Training Sets, Validation Sets, and Holdout Sets
What are Training, Validation, and Holdout?
The first step in developing a machine learning model is training and validation. In order to train and validate a model, you must first partition your dataset, which involves choosing what percentage of your data to use for the training, validation, and holdout sets. The following example shows a dataset with 64% training data, 16% validation data, and 20% holdout data.
What is a Training Set?
A training set is the subsection of a dataset from which the machine learning algorithm uncovers, or “learns,” relationships between the features and the target variable. In supervised machine learning, training data is labeled with known outcomes.
What is a Validation Set?
A validation set is another subset of the input data to which we apply the machine learning algorithm to see how accurately it identifies relationships between the known outcomes for the target variable and the dataset’s other features.
What is a Holdout Set?
Sometimes referred to as “testing” data, a holdout subset provides a final estimate of the machine learning model’s performance after it has been trained and validated. Holdout sets should never be used to make decisions about which algorithms to use or for improving or tuning algorithms.
Why are Training, Validation, and Holdout Sets Important?
Partitioning data into training, validation, and holdout sets allows you to develop highly accurate models that are relevant to data that you collect in the future, not just the data the model was trained on. By training your data, validating it, and testing it on the holdout set, you get a real sense of how accurate the model’s outcomes will be, leading to better decisions and greater confidence in your model’s accuracy.
Training Sets, Validation Sets, and Holdout Sets + DataRobot
Determining the best way to partition, train, validate, and test data can be difficult, especially to those new to automated machine learning and data science in general.
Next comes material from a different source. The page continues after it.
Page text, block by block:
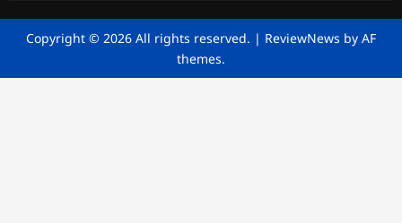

The DataRobot platform automatically partitions, trains, and tests data in order to develop the most accurate machine learning models, and it also allows for manual adjustments if users already know the percentages they want to use.
For each model, the DataRobot Leaderboard displays the validation, cross-validation, and holdout accuracy scores based on an optimization metric (which defaults to LogLoss, as you can see on the application’s home screen after you upload your dataset).
This helps users determine which model is the most accurate, allowing you to make the best business decisions possible.
DataRobot’s default method for validation and testing is five-fold cross-validation with 20% holdout, which our award-winning data scientists have found results in highly accurate models in the widest range of situations.